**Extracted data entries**

● ● ● ● ● ● ●

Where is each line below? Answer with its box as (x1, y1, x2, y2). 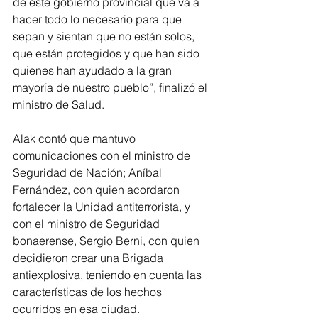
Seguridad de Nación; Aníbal (13, 165, 165, 180)
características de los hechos (13, 284, 165, 299)
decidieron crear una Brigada (13, 250, 166, 265)
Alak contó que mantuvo (13, 131, 138, 146)
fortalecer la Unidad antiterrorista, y (13, 199, 193, 214)
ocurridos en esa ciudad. (13, 301, 140, 316)
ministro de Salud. (13, 97, 107, 111)
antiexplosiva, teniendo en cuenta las (13, 267, 204, 282)
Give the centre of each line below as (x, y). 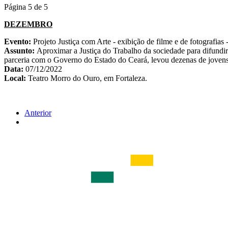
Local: (16, 78)
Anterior (38, 113)
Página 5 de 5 (26, 7)
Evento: (19, 42)
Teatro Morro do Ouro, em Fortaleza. (88, 78)
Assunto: (20, 51)
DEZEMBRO (28, 24)
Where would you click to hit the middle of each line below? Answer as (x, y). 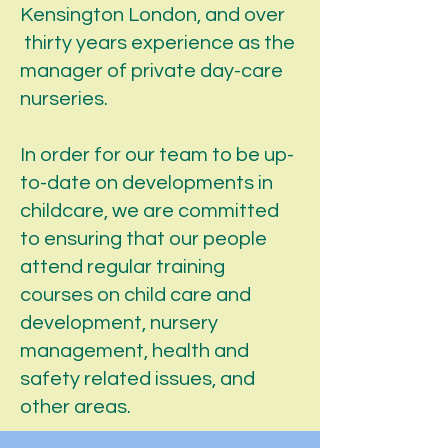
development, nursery (119, 323)
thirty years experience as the (157, 43)
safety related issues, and (137, 379)
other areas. (75, 407)
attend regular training (122, 267)
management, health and (134, 351)
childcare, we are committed (149, 211)
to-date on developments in (146, 183)
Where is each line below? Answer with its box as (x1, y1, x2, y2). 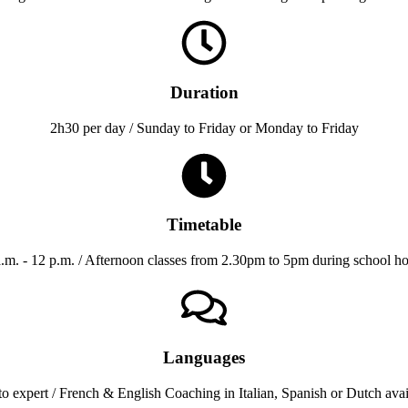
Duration (169, 82, 239, 102)
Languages (163, 347, 245, 367)
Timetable (167, 215, 241, 235)
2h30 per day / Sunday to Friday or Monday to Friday (49, 119, 359, 136)
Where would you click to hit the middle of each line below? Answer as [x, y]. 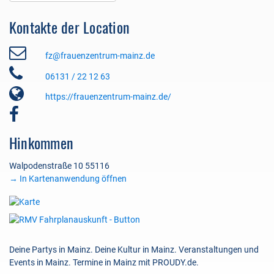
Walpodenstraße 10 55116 [59, 166]
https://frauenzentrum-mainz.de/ [108, 97]
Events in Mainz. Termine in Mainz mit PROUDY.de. [104, 262]
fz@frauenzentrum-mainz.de [100, 56]
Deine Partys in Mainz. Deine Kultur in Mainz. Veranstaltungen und [134, 249]
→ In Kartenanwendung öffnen [68, 179]
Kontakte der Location [70, 27]
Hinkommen [42, 143]
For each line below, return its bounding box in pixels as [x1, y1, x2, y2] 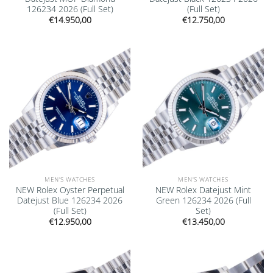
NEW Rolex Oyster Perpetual [15, 183, 124, 196]
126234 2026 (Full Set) [26, 2, 113, 15]
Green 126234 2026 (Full [155, 194, 251, 206]
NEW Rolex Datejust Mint [155, 183, 251, 196]
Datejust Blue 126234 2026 [17, 194, 122, 206]
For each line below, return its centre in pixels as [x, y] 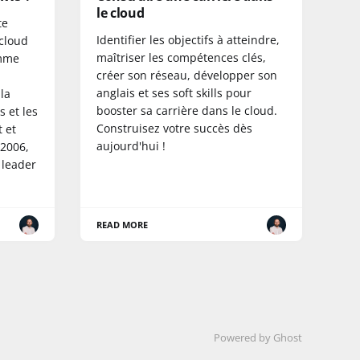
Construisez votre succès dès [174, 129]
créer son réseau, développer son [187, 76]
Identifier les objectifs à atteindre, [188, 40]
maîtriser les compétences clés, [181, 58]
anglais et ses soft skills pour [174, 93]
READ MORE [123, 225]
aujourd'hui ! [131, 146]
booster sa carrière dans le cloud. [187, 111]
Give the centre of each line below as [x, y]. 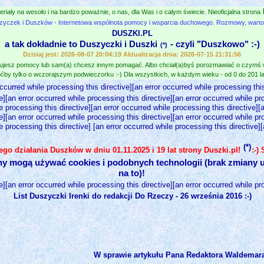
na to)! [132, 173]
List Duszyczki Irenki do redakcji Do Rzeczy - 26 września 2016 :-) [132, 196]
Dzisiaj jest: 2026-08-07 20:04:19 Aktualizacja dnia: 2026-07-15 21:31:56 [132, 54]
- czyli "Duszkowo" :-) [214, 44]
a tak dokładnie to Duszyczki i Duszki [82, 44]
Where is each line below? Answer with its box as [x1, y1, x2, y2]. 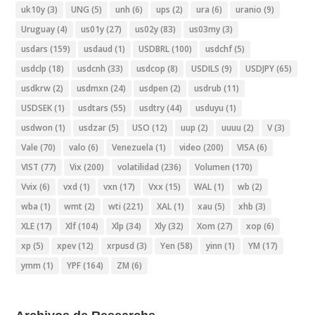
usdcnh [77, 62, 106, 75]
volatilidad [117, 160, 160, 173]
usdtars [78, 101, 109, 114]
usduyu [195, 101, 224, 114]
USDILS [191, 62, 220, 75]
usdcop [136, 62, 166, 75]
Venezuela [112, 141, 154, 153]
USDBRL [139, 42, 170, 55]
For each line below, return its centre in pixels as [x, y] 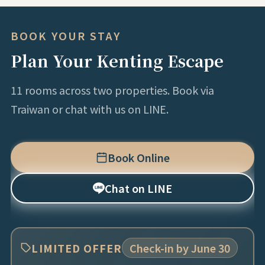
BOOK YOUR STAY [66, 36]
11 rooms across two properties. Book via [112, 90]
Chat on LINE [138, 188]
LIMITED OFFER [77, 248]
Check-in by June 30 [180, 248]
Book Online [138, 158]
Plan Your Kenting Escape [117, 61]
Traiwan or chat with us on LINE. [89, 109]
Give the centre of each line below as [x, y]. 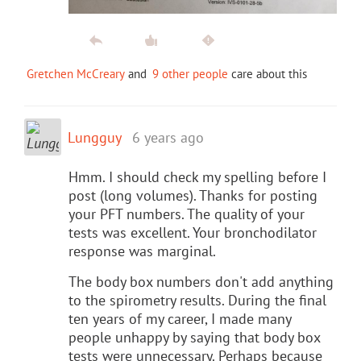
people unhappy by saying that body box [194, 337]
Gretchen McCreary [76, 73]
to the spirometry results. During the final [197, 300]
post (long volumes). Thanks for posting [193, 195]
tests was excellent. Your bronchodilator [193, 232]
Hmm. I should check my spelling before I [197, 176]
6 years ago [168, 137]
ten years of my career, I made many [180, 318]
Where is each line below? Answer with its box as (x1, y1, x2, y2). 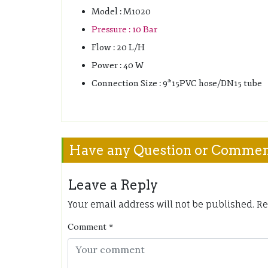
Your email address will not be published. (68, 198, 254, 210)
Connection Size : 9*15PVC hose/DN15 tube (92, 77, 262, 89)
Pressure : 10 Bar (92, 23, 157, 35)
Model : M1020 (92, 5, 151, 17)
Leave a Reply (68, 176, 158, 193)
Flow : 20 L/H (92, 41, 145, 53)
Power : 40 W (92, 59, 144, 71)
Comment (68, 221, 106, 232)
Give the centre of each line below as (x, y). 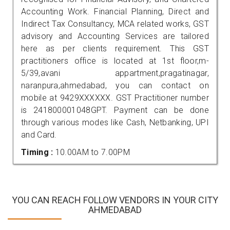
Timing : (38, 152)
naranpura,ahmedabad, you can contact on (115, 85)
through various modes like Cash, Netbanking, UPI (115, 122)
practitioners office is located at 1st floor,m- (115, 61)
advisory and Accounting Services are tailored (115, 36)
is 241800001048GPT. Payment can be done (115, 110)
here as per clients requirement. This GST (115, 48)
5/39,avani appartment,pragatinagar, (115, 73)
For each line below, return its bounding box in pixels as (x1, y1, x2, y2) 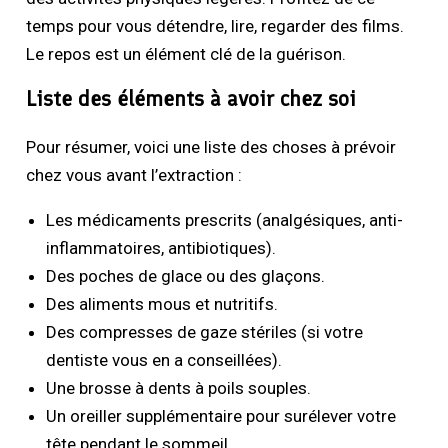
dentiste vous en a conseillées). (46, 350, 283, 371)
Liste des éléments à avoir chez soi (26, 85, 357, 113)
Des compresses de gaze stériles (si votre (46, 322, 364, 343)
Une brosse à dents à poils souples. (46, 378, 312, 399)
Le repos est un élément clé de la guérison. (26, 44, 347, 65)
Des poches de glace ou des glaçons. (46, 266, 326, 287)
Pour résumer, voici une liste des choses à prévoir (26, 137, 397, 158)
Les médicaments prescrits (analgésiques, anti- (46, 210, 404, 231)
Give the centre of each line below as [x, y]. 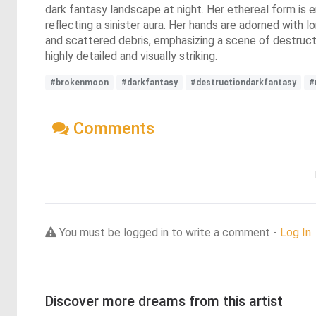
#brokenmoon [79, 83]
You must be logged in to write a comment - [168, 232]
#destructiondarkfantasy [243, 83]
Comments [112, 128]
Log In [296, 232]
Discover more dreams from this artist [164, 301]
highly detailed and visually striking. [131, 56]
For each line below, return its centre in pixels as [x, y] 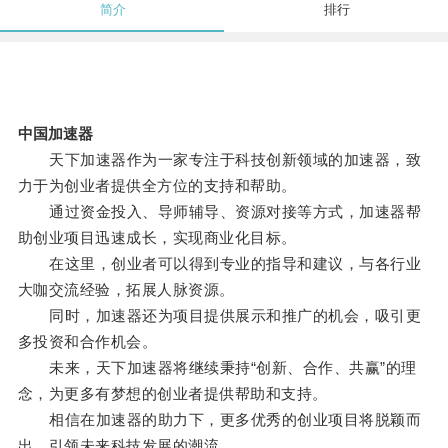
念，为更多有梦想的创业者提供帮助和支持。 [172, 394]
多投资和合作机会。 [87, 342]
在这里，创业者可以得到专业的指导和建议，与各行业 [219, 264]
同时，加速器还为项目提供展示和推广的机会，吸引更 [219, 316]
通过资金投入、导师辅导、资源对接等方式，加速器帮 [219, 212]
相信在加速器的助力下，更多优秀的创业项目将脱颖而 [219, 420]
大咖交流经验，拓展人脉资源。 [126, 290]
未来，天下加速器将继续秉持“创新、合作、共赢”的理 [217, 368]
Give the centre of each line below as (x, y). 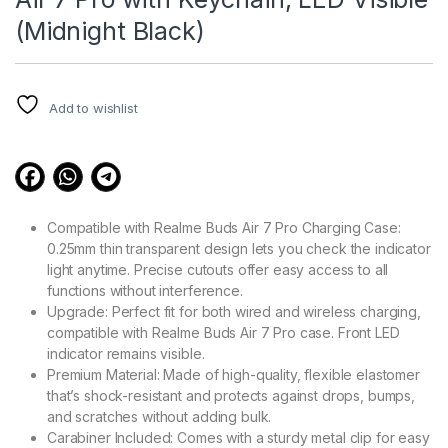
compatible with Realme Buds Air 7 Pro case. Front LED (223, 332)
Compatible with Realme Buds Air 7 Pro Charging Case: (224, 227)
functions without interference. (145, 290)
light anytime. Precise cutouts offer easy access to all (218, 269)
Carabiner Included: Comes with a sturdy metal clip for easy (238, 437)
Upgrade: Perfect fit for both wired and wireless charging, (234, 311)
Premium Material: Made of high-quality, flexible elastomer (233, 374)
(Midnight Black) (110, 30)
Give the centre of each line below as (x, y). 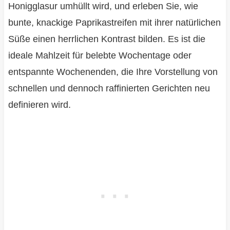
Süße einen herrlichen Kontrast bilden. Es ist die (107, 39)
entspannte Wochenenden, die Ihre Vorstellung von (113, 72)
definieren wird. (39, 104)
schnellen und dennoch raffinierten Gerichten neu (109, 88)
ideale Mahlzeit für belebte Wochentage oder (100, 55)
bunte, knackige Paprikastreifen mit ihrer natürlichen (114, 22)
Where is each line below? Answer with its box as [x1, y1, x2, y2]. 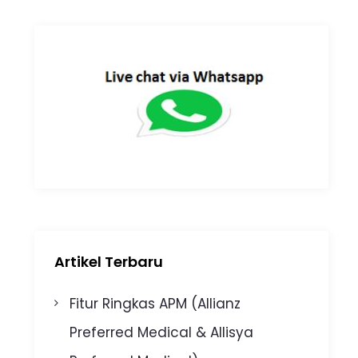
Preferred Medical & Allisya [70, 322, 254, 342]
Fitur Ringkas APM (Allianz [70, 293, 241, 313]
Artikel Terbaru [54, 251, 163, 272]
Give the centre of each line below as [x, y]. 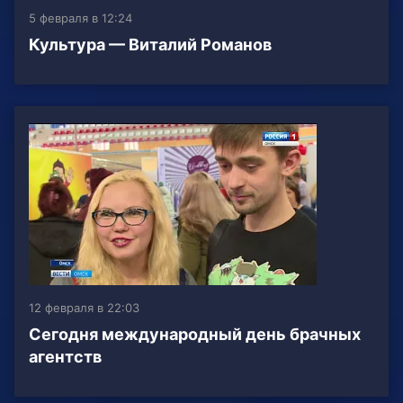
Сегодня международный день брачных [195, 335]
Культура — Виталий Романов [150, 45]
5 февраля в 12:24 [81, 18]
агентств [65, 357]
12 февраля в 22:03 [84, 308]
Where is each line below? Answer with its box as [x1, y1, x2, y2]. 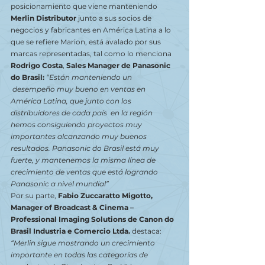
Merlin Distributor [11, 14, 76, 22]
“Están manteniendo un [46, 73, 134, 82]
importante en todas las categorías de [11, 250, 150, 259]
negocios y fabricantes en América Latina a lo [11, 25, 173, 34]
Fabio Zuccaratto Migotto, [58, 191, 154, 200]
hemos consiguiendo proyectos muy [11, 120, 144, 129]
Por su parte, [11, 191, 58, 200]
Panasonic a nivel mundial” [11, 179, 109, 188]
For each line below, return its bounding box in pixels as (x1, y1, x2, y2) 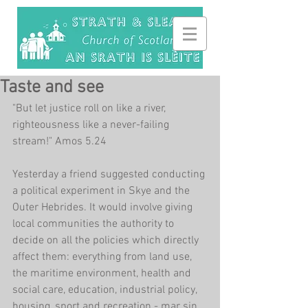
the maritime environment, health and (12, 267, 194, 280)
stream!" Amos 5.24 (12, 135, 107, 148)
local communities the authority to (12, 217, 177, 231)
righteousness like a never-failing (12, 118, 172, 132)
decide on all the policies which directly (12, 234, 201, 247)
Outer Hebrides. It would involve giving (12, 201, 195, 214)
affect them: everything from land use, (12, 250, 195, 264)
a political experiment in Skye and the (12, 184, 192, 198)
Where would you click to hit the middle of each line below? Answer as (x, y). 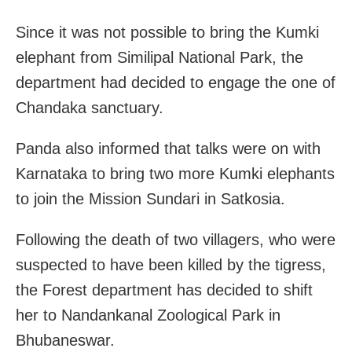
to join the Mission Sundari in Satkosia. (150, 199)
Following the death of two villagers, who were (176, 240)
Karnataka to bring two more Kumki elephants (175, 174)
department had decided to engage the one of (176, 83)
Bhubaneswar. (65, 341)
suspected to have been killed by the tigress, (171, 265)
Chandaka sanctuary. (90, 108)
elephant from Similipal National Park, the (159, 58)
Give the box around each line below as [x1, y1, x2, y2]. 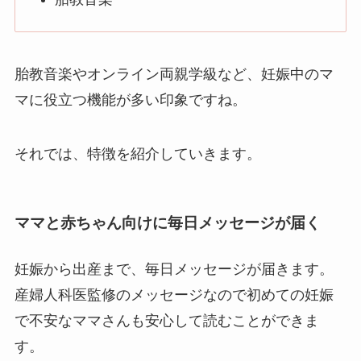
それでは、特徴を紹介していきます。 [14, 146, 261, 163]
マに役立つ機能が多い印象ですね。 [14, 91, 247, 108]
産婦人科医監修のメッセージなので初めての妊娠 [14, 286, 334, 303]
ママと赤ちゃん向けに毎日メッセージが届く [14, 214, 321, 231]
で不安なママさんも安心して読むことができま [14, 312, 319, 329]
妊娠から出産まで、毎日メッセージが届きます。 [14, 260, 334, 277]
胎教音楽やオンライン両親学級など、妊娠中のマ [14, 65, 334, 82]
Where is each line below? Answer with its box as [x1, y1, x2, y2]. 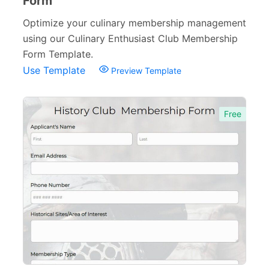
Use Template [23, 64, 88, 76]
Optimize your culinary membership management [23, 17, 246, 29]
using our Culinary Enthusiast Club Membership [23, 32, 238, 44]
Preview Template [109, 65, 181, 76]
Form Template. [23, 48, 93, 60]
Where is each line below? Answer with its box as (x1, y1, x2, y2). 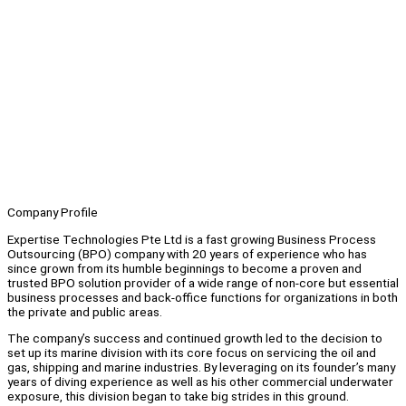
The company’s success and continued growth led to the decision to (7, 331, 382, 346)
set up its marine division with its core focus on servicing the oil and (7, 345, 376, 361)
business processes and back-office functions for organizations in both (7, 289, 398, 304)
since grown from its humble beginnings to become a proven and (7, 260, 362, 275)
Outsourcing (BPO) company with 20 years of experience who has (7, 246, 367, 261)
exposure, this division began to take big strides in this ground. (7, 389, 349, 404)
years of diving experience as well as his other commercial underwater (7, 374, 393, 390)
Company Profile (7, 205, 98, 220)
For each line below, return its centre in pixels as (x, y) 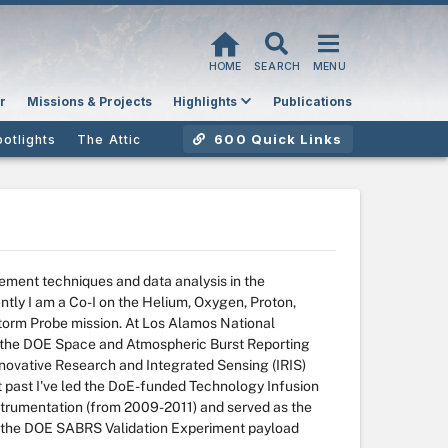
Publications (312, 101)
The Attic (109, 139)
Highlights (204, 101)
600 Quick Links (276, 139)
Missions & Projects (89, 101)

● ● ● ● ● ● ●

**THE TASK**
Starting with the line above that holds "elephant from Similipal", restate each line word for word up to and including the line that holds "Preview Template [109, 65, 181, 76]". Drop the pictures.

**EXERCISE RESPONSE**
elephant from Similipal National Park, the (159, 58)
Give the box around each line below as [x1, y1, x2, y2]. 
それでは、特徴を紹介していきます。 [14, 146, 261, 163]
マに役立つ機能が多い印象ですね。 [14, 91, 247, 108]
産婦人科医監修のメッセージなので初めての妊娠 [14, 286, 334, 303]
ママと赤ちゃん向けに毎日メッセージが届く [14, 214, 321, 231]
で不安なママさんも安心して読むことができま [14, 312, 319, 329]
妊娠から出産まで、毎日メッセージが届きます。 [14, 260, 334, 277]
胎教音楽やオンライン両親学級など、妊娠中のマ [14, 65, 334, 82]
Where is each line below? Answer with its box as [x1, y1, x2, y2]. 
Use Template [23, 64, 88, 76]
Optimize your culinary membership management [23, 17, 246, 29]
using our Culinary Enthusiast Club Membership [23, 32, 238, 44]
Preview Template [109, 65, 181, 76]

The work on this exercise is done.